This type of innovative, bottom-up, conflict resolution strategy need not ­ indeed should not ­ be taken in isolation from other efforts at other levels involving other actors. In other words, a multi-track approach is likely the most productive course of action. However, a multi-track approach may entail coordination problems and the danger that parallel efforts may "jump track," and stymie the overall mission for peace. These problems may be reduced to the extent that may be anticipated in advance.

Early Action and Prevention

The international community is still driven by a reactive, rather than preventative, logic. There is a need to put equal emphasis onto preventative activities. If the fundamental sources of conflict and underdevelopment lie within a country's internal political, economic and social structures then development assistance should contribute to changing those structures. This requires extremely delicate political balancing. For example, some have argued that the cutting of ODA to repressive regimes is an effective means of affecting change. Others, such as Mahbub Huq, special advisor to the UNDP, argue that aid embargoes on countries with poor human rights records succeeds only in hurting the people most in need. Instead, Huq suggests that governments could improve human rights in developing countries by making their aid conditional on cuts in military budgets.59 A middle path, suggested by the South Africa case, would be the targeting and channelling of aid through local NGOs. However, with this strategy comes the danger of overtly politicizing NGO activity and increasing the risk to NGO workers and their work.

If preventive action is to be effective, there is a need to nurture and develop an on-going program both to monitor conflict potential and to reinforce peace-building capacities in a range of countries and regions around the world. At the moment, the institutions and individuals with the ability to engage in this type of activity tend to work in isolation from one another, and, more often than not, this expertise has not been effectively incorporated into the policy decision-making process. However, this may be changing slowly as reflected in the historic briefing session in February 1997 on the Great Lakes region in which for the first time NGOs (CARE USA, OXFAM-UK, and Medicins Sans Frontiers) presented their ideas and assessments directly to the UN Security Council. As NGOs have become increasingly important in the formulation and implementation of policy, international organizations and the state actors of which they are composed, have come both to see collaboration as being in their interests, and to rely increasingly on NGOs for their ideas, technical understanding and practical experience. Nonetheless, as numerous observers of the Somalia tragedy have argued, the reticence of international actors to respond to the early indications by NGOs of looming catastrophe resulted in a far larger, and more costly, undertaking than would have been necessary had reaction been quicker.
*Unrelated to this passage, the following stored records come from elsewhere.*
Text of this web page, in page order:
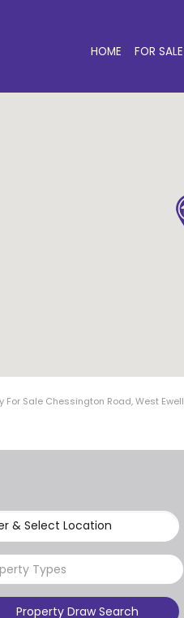
HOME FOR SALE
For Sale Chessington Road, West Ewell
& Select Location
Types
Property Draw Search
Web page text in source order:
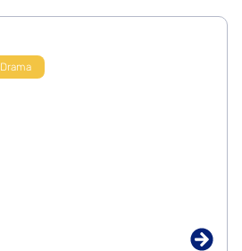
Drama
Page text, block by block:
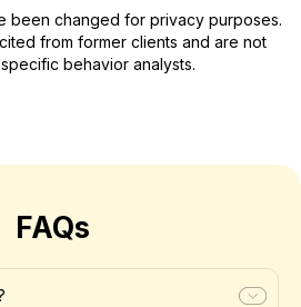
been changed for privacy purposes.
from former clients and are not
behavior analysts.
FAQs
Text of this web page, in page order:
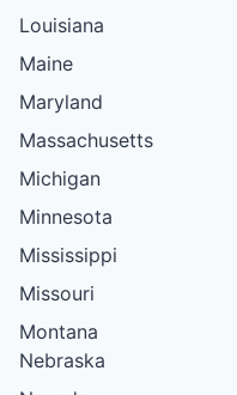
Louisiana
Maine
Maryland
Massachusetts
Michigan
Minnesota
Mississippi
Missouri
Montana
Nebraska
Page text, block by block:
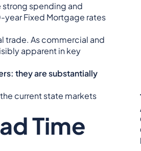
spending and
Fixed Mortgage rates
trade. As commercial and
apparent in key
they are substantially
current state markets
Time

The genocide in Rwanda reflects the same international failure to respond to clear and unambiguous signals.60 The standard call for the need to connect early warning to early action is as obvious as it is neglected.
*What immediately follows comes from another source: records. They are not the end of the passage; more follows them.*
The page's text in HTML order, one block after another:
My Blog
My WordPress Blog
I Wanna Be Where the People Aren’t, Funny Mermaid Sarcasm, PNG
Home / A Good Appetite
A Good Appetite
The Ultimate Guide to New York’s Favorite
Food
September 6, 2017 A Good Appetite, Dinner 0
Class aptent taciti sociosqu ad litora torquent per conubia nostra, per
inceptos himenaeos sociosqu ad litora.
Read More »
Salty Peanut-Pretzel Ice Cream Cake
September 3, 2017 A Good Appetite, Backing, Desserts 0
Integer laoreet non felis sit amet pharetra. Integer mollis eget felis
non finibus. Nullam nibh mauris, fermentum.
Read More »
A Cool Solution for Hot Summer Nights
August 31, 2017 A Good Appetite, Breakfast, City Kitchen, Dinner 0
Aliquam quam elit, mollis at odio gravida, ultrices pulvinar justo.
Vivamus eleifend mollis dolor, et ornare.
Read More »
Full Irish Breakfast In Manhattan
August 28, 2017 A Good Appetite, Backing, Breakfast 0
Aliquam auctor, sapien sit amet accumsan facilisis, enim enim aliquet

Coordination and Integration

The international community is slowly learning the right lessons from its experiences in both Somalia and Rwanda, in particular the recognition of the need for close cooperation among the various strands of international activity in a humanitarian crisis. The Steering Group for the Multinational Force for Zaire in late 1996 attempted to incorporate these lessons in the development of its mission.61 As originally conceived, the Steering Group had a mandate not only to provide direction to the military component of the mission, but also to ensure coordination of humanitarian, peace-building, reconstruction and political activities in the region, and to liaise with the UN Special Representative, and the Humanitarian Coordinator. Similarly, the Force Commander put in place a small liaison team to advise him on the "civilian" side of the operation, a team comprised of a political, a humanitarian, and a legal and human rights advisor. However, events in that conflict derailed the full deployment of the Multinational Force, and these arrangements were never put to the test. It is this type of innovation that deserves further attention as we wrestle with the humanitarian challenges that confront us today.
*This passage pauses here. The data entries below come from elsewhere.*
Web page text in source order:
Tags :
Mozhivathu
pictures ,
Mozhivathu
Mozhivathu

The post-Cold War world is not as new or novel as it was in the years immediately following the dissolution of the Soviet Union. There is an accumulating body of international experience in conflicts around the world as international actors have attempted to support and strengthen the making, building, and keeping of peace. There have been successes as well as failures, and there is hope as well as frustration. While each conflict is unique, each also possesses generalizable lessons that may be applied beyond its particularities. The task of learning, and in some cases relearning, from our experience requires us to critically examine our successes as well as failures. We need to ask not only, what lessons have we learned from cases like Somalia and Mozambique, but what lessons should we learn from them. As we attempt to draw lessons from recent experiences, we should recognize that the costs of this learning process is borne overwhelmingly by the children, women, and men in war-torn societies.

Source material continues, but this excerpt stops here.